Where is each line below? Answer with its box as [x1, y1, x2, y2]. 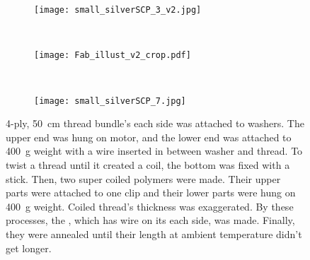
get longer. [6, 240, 52, 255]
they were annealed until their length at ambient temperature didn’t [6, 226, 302, 241]
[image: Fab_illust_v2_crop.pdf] [34, 50, 191, 61]
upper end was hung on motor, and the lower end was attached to [6, 129, 292, 144]
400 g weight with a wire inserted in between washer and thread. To [6, 143, 303, 158]
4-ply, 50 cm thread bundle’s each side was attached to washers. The [6, 116, 304, 131]
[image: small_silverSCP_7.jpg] [34, 95, 186, 106]
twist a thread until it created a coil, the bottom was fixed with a [6, 157, 290, 172]

━━━━━━━━━━━━━━━━

Whenever a line above includes the string "image", copy it.

[image: Fab_illust_v2_crop.pdf] [34, 50, 191, 61]
[image: small_silverSCP_7.jpg] [34, 95, 186, 106]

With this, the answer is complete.